Where is the x86-64 System V ABI documented?

2019-01-01 03:59发布

The x86-64 System V ABI (used on everything except Windows) used to live at http://x86-64.org/documentation/abi.pdf, but that site has now fallen off the internet.

Is there a new authoritative home for the document?

1条回答
不流泪的眼
2楼-- · 2019-01-01 04:41

The System V x86-64 psABI is maintained on GitHub. H.J. Lu's github page has a wiki with links to the current versions of the x86-64 and i386 SystemV psABI documents, and to the forums where updates are discussed.

See the tag wiki for direct links to the latest versions. (This answer may be out of date).

As of now, the current version for x86-64 is r252 (Draft 0.99.8 April 2016), and the current version for i386 is 1.1 (includes AVX512). Unofficially, sign-extending narrow args to 32-bit is required, because clang depends on it. Hopefully a future ABI revision will document that.

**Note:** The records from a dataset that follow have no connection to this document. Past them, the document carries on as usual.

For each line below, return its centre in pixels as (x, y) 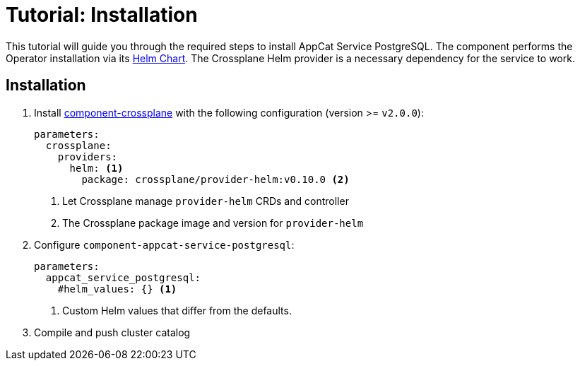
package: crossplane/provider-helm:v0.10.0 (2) (215, 179)
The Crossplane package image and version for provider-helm (213, 223)
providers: (88, 157)
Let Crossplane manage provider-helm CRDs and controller (206, 201)
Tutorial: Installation (102, 15)
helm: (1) (96, 168)
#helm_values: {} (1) (117, 289)
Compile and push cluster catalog (112, 332)

The x32 ABI (32-bit pointers in long mode) is part of the x86-64 ABI doc. See Chapter 10: ILP32 Programming Model.


Note that the Processor-Specific psABI docs are designed as a supplement to the less-frequently-updated System V gABI, hosted on SCO's website.

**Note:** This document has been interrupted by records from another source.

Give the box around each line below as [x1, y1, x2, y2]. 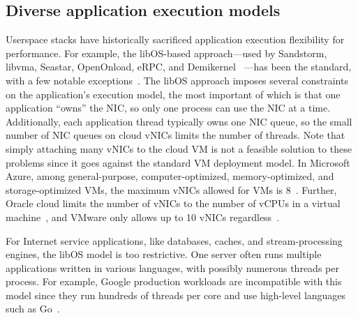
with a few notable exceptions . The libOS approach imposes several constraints [6, 73, 348, 87]
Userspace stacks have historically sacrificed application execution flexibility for [6, 32, 345, 47]
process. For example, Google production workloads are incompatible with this [6, 274, 342, 289]
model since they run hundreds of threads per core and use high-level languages [6, 287, 346, 302]
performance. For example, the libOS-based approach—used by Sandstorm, [6, 45, 327, 60]
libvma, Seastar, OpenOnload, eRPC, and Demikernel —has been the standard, [6, 59, 352, 74]
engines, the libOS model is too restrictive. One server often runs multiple [6, 247, 322, 262]
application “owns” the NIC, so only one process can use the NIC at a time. [6, 100, 331, 115]

Related: What are the calling conventions for UNIX & Linux system calls on i386 and x86-64 describes the system-call calling convention for x86-64 SysV (as well as i386 Linux vs. FreeBSD).

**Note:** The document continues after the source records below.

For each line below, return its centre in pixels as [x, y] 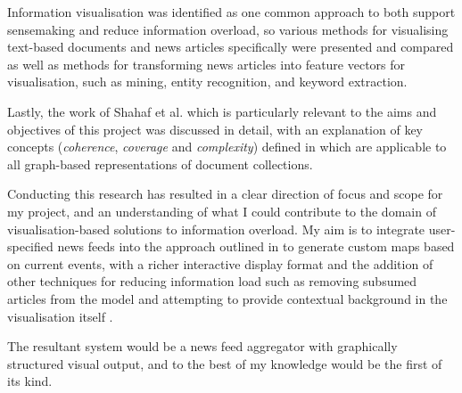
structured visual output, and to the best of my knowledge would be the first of [225, 363]
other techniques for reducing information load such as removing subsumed [212, 281]
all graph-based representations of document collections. [160, 164]
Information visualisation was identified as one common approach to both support [231, 12]
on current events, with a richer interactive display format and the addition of [220, 263]
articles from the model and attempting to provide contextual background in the [227, 298]
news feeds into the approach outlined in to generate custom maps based [256, 246]
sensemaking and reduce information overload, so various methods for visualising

It also summarizes the function calling conventions for integer args. System calls don't take FP or SSE/AVX vector args, or structs by value, so the function-calling convention is more complicated.


Agner Fog has a calling conventions guide (covering Windows vs. Sys V, and the various conventions for 32-bit, and tips/tricks for writing functions you can use on either platform). This is a separate PDF from his optimization and microarchitecture guides and instruction tables (which are essential reading if you care about performance.)

Wikipedia has an x86 calling conventions article which describes various conventions, but mostly not in enough detail to use them for anything other than simple integer args. (e.g. no description of struct-packing rules).